■ What is needed: Would you return exactly the lines below from the line with "Motorsport.com to clarify" through the line with "some skin remnants.", both included, and nothing else, leaving out the pictures?

Dataset items
>>>

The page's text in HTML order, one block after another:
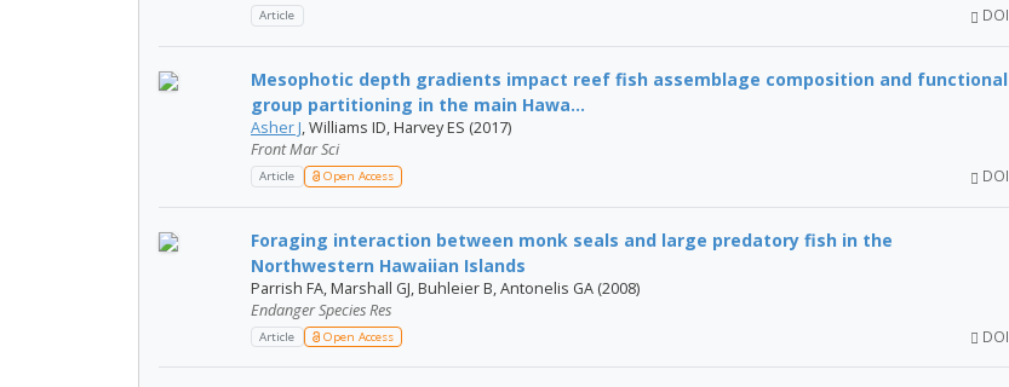
Article DOI
Mesophotic depth gradients impact reef fish assemblage composition and functional
group partitioning in the main Hawa...
Asher J, Williams ID, Harvey ES (2017)
Front Mar Sci
Article Open Access DOI
Foraging interaction between monk seals and large predatory fish in the
Northwestern Hawaiian Islands
Parrish FA, Marshall GJ, Buhleier B, Antonelis GA (2008)
Endanger Species Res
Article Open Access DOI
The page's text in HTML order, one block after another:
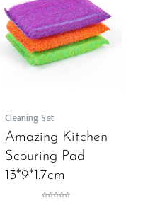
Cleaning Set
Amazing Kitchen
Scouring Pad
13*9*1.7cm
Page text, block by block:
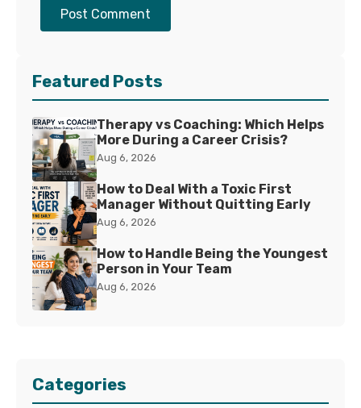
Post Comment
Featured Posts
Therapy vs Coaching: Which Helps
More During a Career Crisis?
Aug 6, 2026
How to Deal With a Toxic First
Manager Without Quitting Early
Aug 6, 2026
How to Handle Being the Youngest
Person in Your Team
Aug 6, 2026
Categories
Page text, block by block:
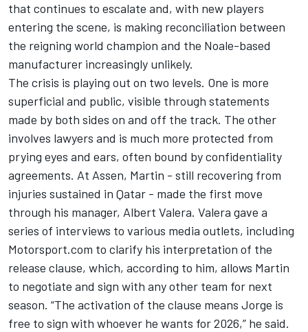
that continues to escalate and, with new players
entering the scene, is making reconciliation between
the reigning world champion and the Noale-based
manufacturer increasingly unlikely.
The crisis is playing out on two levels. One is more
superficial and public, visible through statements
made by both sides on and off the track. The other
involves lawyers and is much more protected from
prying eyes and ears, often bound by confidentiality
agreements. At Assen, Martin - still recovering from
injuries sustained in Qatar - made the first move
through his manager, Albert Valera. Valera gave a
series of interviews to various media outlets, including
Motorsport.com to clarify his interpretation of the
release clause, which, according to him, allows Martin
to negotiate and sign with any other team for next
season. “The activation of the clause means Jorge is
free to sign with whoever he wants for 2026,” he said.
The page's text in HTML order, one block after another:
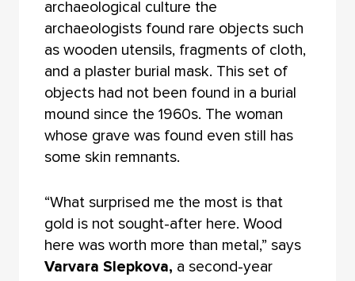
archaeological culture the
archaeologists found rare objects such
as wooden utensils, fragments of cloth,
and a plaster burial mask. This set of
objects had not been found in a burial
mound since the 1960s. The woman
whose grave was found even still has
some skin remnants.
“What surprised me the most is that
gold is not sought-after here. Wood
here was worth more than metal,” says
Varvara Slepkova, a second-year
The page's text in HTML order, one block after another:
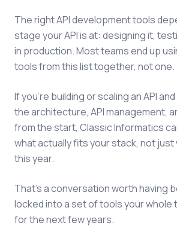
The right API development tools
stage your API is at: designing it,
in production. Most teams end up
tools from this list together, not one.
If you're building or scaling an API
the architecture, API management,
from the start, Classic Informatics
what actually fits your stack, not
this year.
That's a conversation worth having
locked into a set of tools your whole
for the next few years.
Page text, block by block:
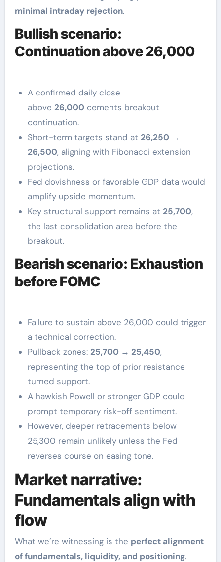
minimal intraday rejection.
Bullish scenario:
Continuation above 26,000
A confirmed daily close
above 26,000 cements breakout
continuation.
Short-term targets stand at 26,250 →
26,500, aligning with Fibonacci extension
projections.
Fed dovishness or favorable GDP data would
amplify upside momentum.
Key structural support remains at 25,700,
the last consolidation area before the
breakout.
Bearish scenario: Exhaustion
before FOMC
Failure to sustain above 26,000 could trigger
a technical correction.
Pullback zones: 25,700 → 25,450,
representing the top of prior resistance
turned support.
A hawkish Powell or stronger GDP could
prompt temporary risk-off sentiment.
However, deeper retracements below
25,300 remain unlikely unless the Fed
reverses course on easing tone.
Market narrative:
Fundamentals align with
flow
What we’re witnessing is the perfect alignment
of fundamentals, liquidity, and positioning.
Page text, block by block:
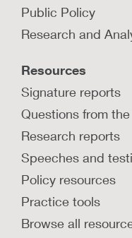
Public Policy
Research and
Resources
Signature reports
Questions from
Research reports
Speeches and
Policy resources
Practice tools
Browse all
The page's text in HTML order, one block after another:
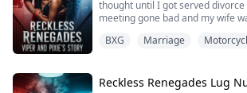
thought until I got served
meeting gone bad and my wife
a fool. I have two choices sign
love with me. I chose optio...
BXG Marriage
Reckless Renegades Lug
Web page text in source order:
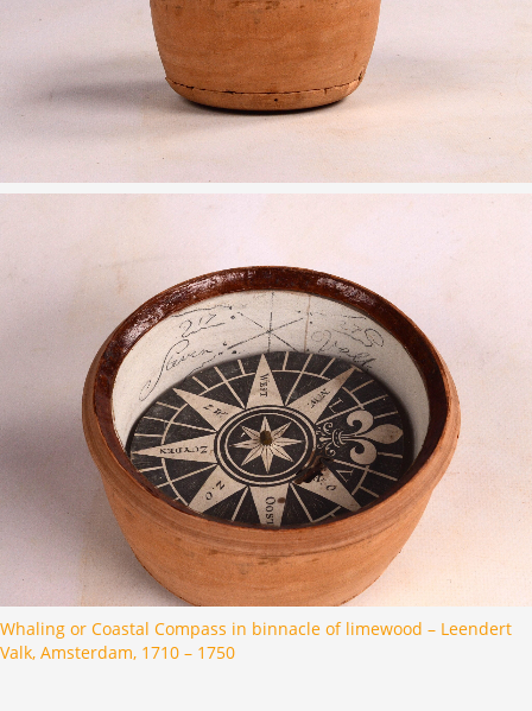
Whaling or Coastal Compass in binnacle of limewood – Leendert
Valk, Amsterdam, 1710 – 1750
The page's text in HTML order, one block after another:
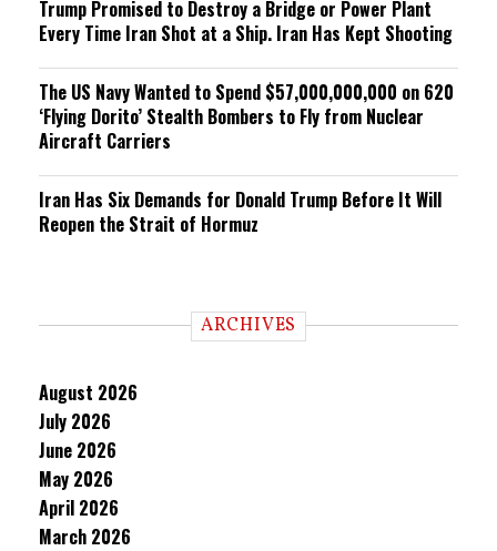
Trump Promised to Destroy a Bridge or Power Plant
Every Time Iran Shot at a Ship. Iran Has Kept Shooting
The US Navy Wanted to Spend $57,000,000,000 on 620
‘Flying Dorito’ Stealth Bombers to Fly from Nuclear
Aircraft Carriers
Iran Has Six Demands for Donald Trump Before It Will
Reopen the Strait of Hormuz
ARCHIVES
August 2026
July 2026
June 2026
May 2026
April 2026
March 2026
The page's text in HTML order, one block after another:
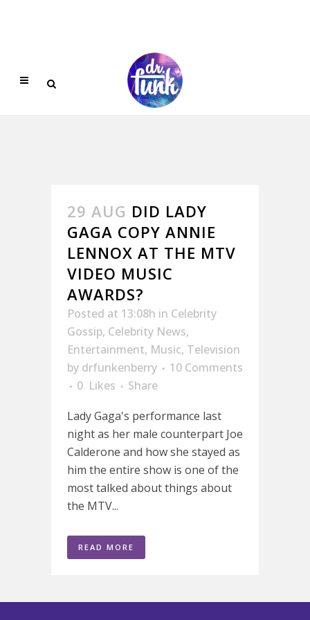
29 AUG DID LADY
GAGA COPY ANNIE
LENNOX AT THE MTV
VIDEO MUSIC
AWARDS?
Posted at 13:08h in Celebrity
Gossip, Celebrity News,
Entertainment, Music, Television
by drfunkenberry
10 Comments
0 Likes
Share
Lady Gaga's performance last
night as her male counterpart Joe
Calderone and how she stayed as
him the entire show is one of the
most talked about things about
the MTV...
READ MORE
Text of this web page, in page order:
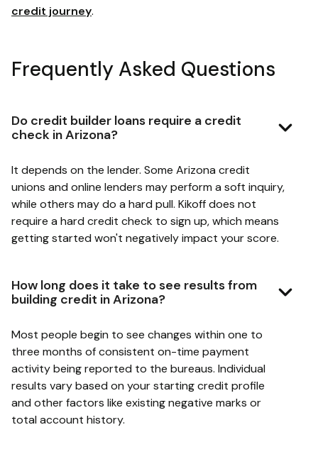
credit journey.
Frequently Asked Questions
Do credit builder loans require a credit
check in Arizona?
It depends on the lender. Some Arizona credit
unions and online lenders may perform a soft inquiry,
while others may do a hard pull. Kikoff does not
require a hard credit check to sign up, which means
getting started won't negatively impact your score.
How long does it take to see results from
building credit in Arizona?
Most people begin to see changes within one to
three months of consistent on-time payment
activity being reported to the bureaus. Individual
results vary based on your starting credit profile
and other factors like existing negative marks or
total account history.
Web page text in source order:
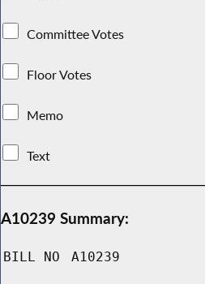
Committee Votes
Floor Votes
Memo
Text
A10239 Summary:
BILL NO A10239
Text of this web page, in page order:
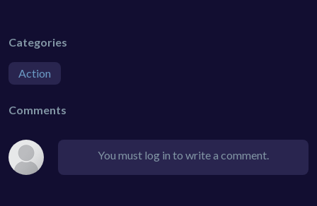
Categories
Action
Comments
You must log in to write a comment.
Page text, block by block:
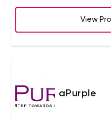
Native, Angular, and
meets the highest
requirements.
View
aPurple
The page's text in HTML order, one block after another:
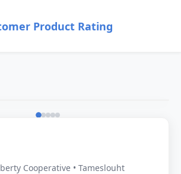
Product Rating
Cooperative • Tameslouht
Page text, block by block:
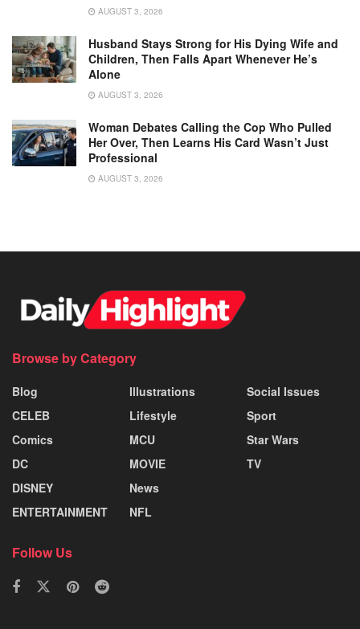
AUGUST 3, 2026
Husband Stays Strong for His Dying Wife and
Children, Then Falls Apart Whenever He’s
Alone
AUGUST 3, 2026
Woman Debates Calling the Cop Who Pulled
Her Over, Then Learns His Card Wasn’t Just
Professional
AUGUST 3, 2026
Browse by Category
Blog
CELEB
Comics
DC
DISNEY
ENTERTAINMENT
Illustrations
Lifestyle
MCU
MOVIE
News
NFL
Social Issues
Sport
Star Wars
TV
Follow Us
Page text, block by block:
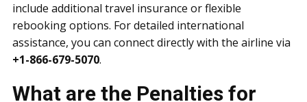
include additional travel insurance or flexible
rebooking options. For detailed international
assistance, you can connect directly with the airline via
+1-866-679-5070.
What are the Penalties for

<<<

■ Response below:
Motorsport.com to clarify his interpretation of the
release clause, which, according to him, allows Martin
to negotiate and sign with any other team for next
season. “The activation of the clause means Jorge is
free to sign with whoever he wants for 2026,” he said.
The page's text in HTML order, one block after another:
archaeological culture the
archaeologists found rare objects such
as wooden utensils, fragments of cloth,
and a plaster burial mask. This set of
objects had not been found in a burial
mound since the 1960s. The woman
whose grave was found even still has
some skin remnants.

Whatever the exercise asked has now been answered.